━━ Information given

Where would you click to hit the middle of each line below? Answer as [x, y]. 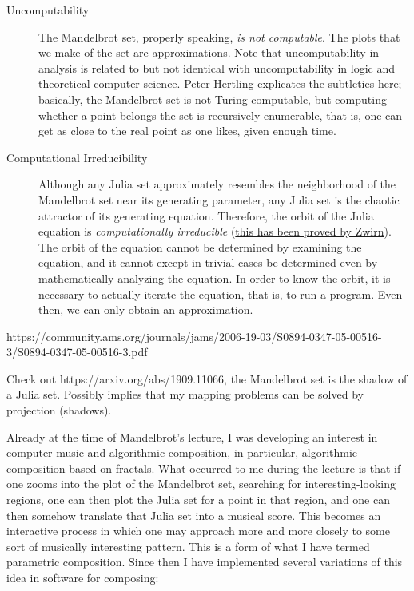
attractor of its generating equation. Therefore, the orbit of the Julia [206, 215]
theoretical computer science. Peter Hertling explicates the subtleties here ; [220, 83]
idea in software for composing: [83, 577]
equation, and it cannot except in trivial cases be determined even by [208, 262]
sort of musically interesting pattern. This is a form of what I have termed [188, 546]
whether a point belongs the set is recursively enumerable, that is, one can [221, 115]
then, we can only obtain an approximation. [146, 309]
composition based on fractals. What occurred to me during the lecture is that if [204, 468]
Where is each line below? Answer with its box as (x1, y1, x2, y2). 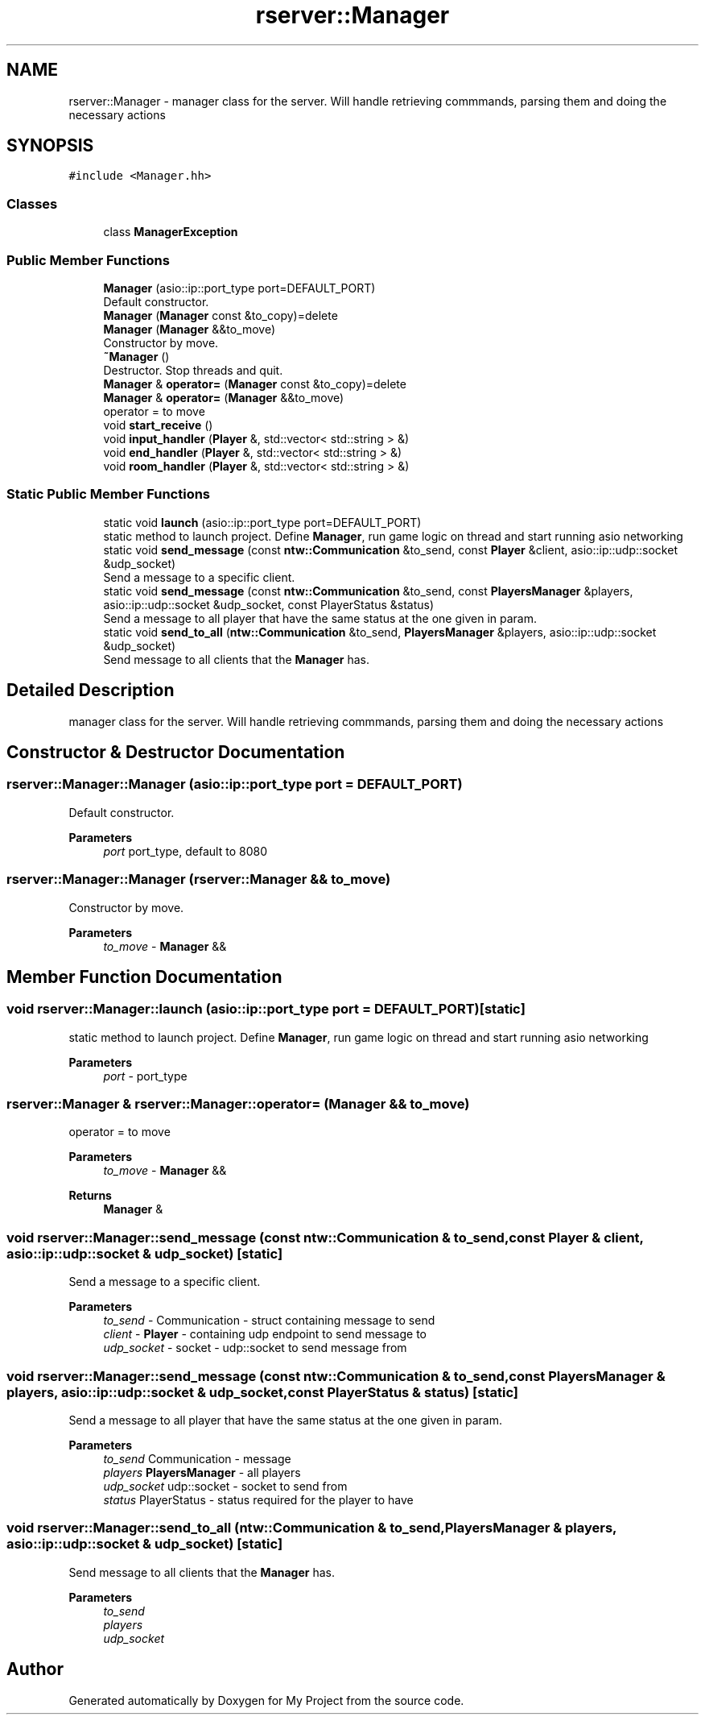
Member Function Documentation (6, 966, 282, 987)
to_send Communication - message (103, 1451, 291, 1466)
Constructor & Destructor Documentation (6, 741, 345, 762)
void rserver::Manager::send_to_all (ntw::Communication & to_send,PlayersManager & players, (6, 1520, 617, 1536)
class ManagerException (103, 225, 238, 239)
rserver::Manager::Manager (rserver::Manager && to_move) (6, 871, 391, 888)
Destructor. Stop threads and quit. (103, 363, 283, 377)
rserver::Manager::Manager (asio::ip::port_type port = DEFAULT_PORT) (6, 776, 463, 793)
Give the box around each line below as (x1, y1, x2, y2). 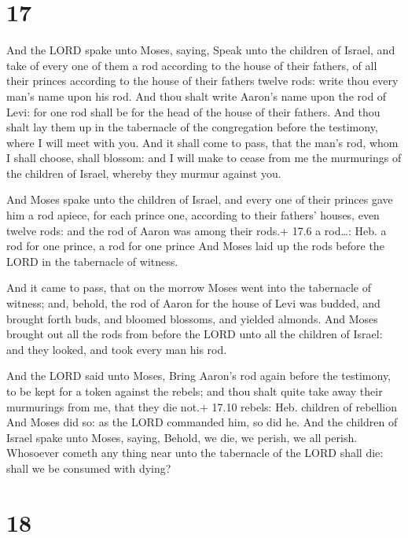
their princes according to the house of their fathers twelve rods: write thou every (6, 72, 399, 89)
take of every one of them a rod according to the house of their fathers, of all (6, 57, 377, 73)
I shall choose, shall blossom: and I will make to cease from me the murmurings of (6, 149, 402, 166)
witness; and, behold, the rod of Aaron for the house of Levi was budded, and (6, 295, 380, 311)
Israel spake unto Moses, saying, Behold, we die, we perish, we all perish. (6, 429, 358, 445)
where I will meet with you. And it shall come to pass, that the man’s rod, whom (6, 134, 399, 150)
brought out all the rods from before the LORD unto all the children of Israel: (6, 326, 383, 342)
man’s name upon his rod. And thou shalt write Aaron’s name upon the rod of (6, 87, 387, 104)

━━━━

- **Work to be completed**
Each record must be returned exactly as it stands, and the images omitted.

- **Exercise output**
Where would you click to hit the middle of each line below? Answer as [x, y]. 
attractor of its generating equation. Therefore, the orbit of the Julia [206, 215]
theoretical computer science. Peter Hertling explicates the subtleties here ; [220, 83]
idea in software for composing: [83, 577]
equation, and it cannot except in trivial cases be determined even by [208, 262]
sort of musically interesting pattern. This is a form of what I have termed [188, 546]
whether a point belongs the set is recursively enumerable, that is, one can [221, 115]
then, we can only obtain an approximation. [146, 309]
composition based on fractals. What occurred to me during the lecture is that if [204, 468]
Where is each line below? Answer with its box as (x1, y1, x2, y2). 
Member Function Documentation (6, 966, 282, 987)
to_send Communication - message (103, 1451, 291, 1466)
Constructor & Destructor Documentation (6, 741, 345, 762)
void rserver::Manager::send_to_all (ntw::Communication & to_send,PlayersManager & players, (6, 1520, 617, 1536)
class ManagerException (103, 225, 238, 239)
rserver::Manager::Manager (rserver::Manager && to_move) (6, 871, 391, 888)
Destructor. Stop threads and quit. (103, 363, 283, 377)
rserver::Manager::Manager (asio::ip::port_type port = DEFAULT_PORT) (6, 776, 463, 793)
Give the box around each line below as (x1, y1, x2, y2). 
their princes according to the house of their fathers twelve rods: write thou every (6, 72, 399, 89)
take of every one of them a rod according to the house of their fathers, of all (6, 57, 377, 73)
I shall choose, shall blossom: and I will make to cease from me the murmurings of (6, 149, 402, 166)
witness; and, behold, the rod of Aaron for the house of Levi was budded, and (6, 295, 380, 311)
Israel spake unto Moses, saying, Behold, we die, we perish, we all perish. (6, 429, 358, 445)
where I will meet with you. And it shall come to pass, that the man’s rod, whom (6, 134, 399, 150)
brought out all the rods from before the LORD unto all the children of Israel: (6, 326, 383, 342)
man’s name upon his rod. And thou shalt write Aaron’s name upon the rod of (6, 87, 387, 104)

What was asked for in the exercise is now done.